8. Provision of data
The provision of personal data is mandatory for the registration of a non-anonymous
whistleblowing report and to verify the truthfulness of the report. If data are not provided by the whistleblower, the whistleblowing may still be managed but will not be considered as a whistleblowing report according to Legislative Decree no. 24 of 10 March 2023.
9. Rights of the Data Subject
Pursuant to and for the purposes of the GDPR, You, as Data Subject, may exercise have the following rights against the Data Controller:
a) Right to obtain confirmation from the Data Controller of whether or not Your personal data are being processed and, if so, to obtain access to Your personal data and information provided for in Art. 15, and particularly those relating to the purposes of the processing, the categories of personal data in question, the recipients or categories of recipients to whom personal data have been or will be disclosed, the retention period, etc.;
b) Right to obtain, where inaccurate, the rectification of Your personal data, as well as the integration of such data where they are deemed incomplete, always in connection with the purposes of the processing (Art. 16);
c) Right to erasure of data (“right to be forgotten”), where one of the circumstances referred to in Article 17 applies;
d) Right to restrict the processing, in the cases provided for by Art. 18;
e) Right to data portability pursuant to Art. 20;
f) Right to object to the processing pursuant to Art. 21.

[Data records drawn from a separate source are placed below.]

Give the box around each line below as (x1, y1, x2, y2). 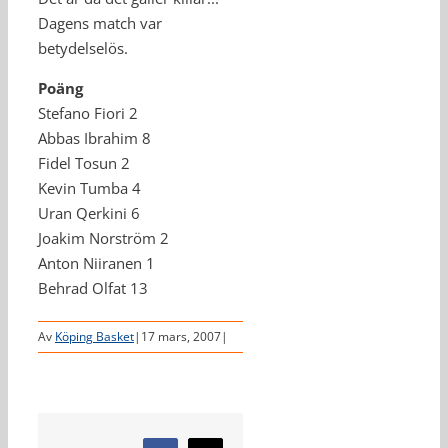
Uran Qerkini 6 (38, 203, 140, 223)
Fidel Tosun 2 (38, 153, 130, 173)
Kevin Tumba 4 (38, 178, 141, 198)
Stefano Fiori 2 (38, 103, 138, 123)
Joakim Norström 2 (38, 228, 169, 248)
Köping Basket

Pursuant to and for the purposes of Art. 2-undecies, first paragraph, letter (f), of Legislative Decree 196/2003, as subsequently amended and implementing Article 23 of the GDPR, the above- mentioned rights (Articles 15 to 22 of the GDPR) cannot be exercised, or their exercise may be delayed or limited, if the exercise of said rights may result in actual and material prejudice to the confidentiality of the identity of the person who reports breaches they have become aware of within the context of their employment relation or tasks. In this case, the data subjects may also exercise
their rights through the Authority for the protection of personal data, as provided for in Article 160 of the Privacy Code. The data subject will receive from the Data Controller a specific and timely notification of the restriction, delay or exclusion of the exercise of their right, unless the notification may undermine the very purpose of the restriction.
These rights may be exercised by contacting the Data Controller at: firstname.lastname@example.org
Finally, You have the right to lodge a complaint with the Authority for the Protection of Personal Data [“Garante”] or with another supervisory authority pursuant to Art. 13(2)(d) of the GDPR.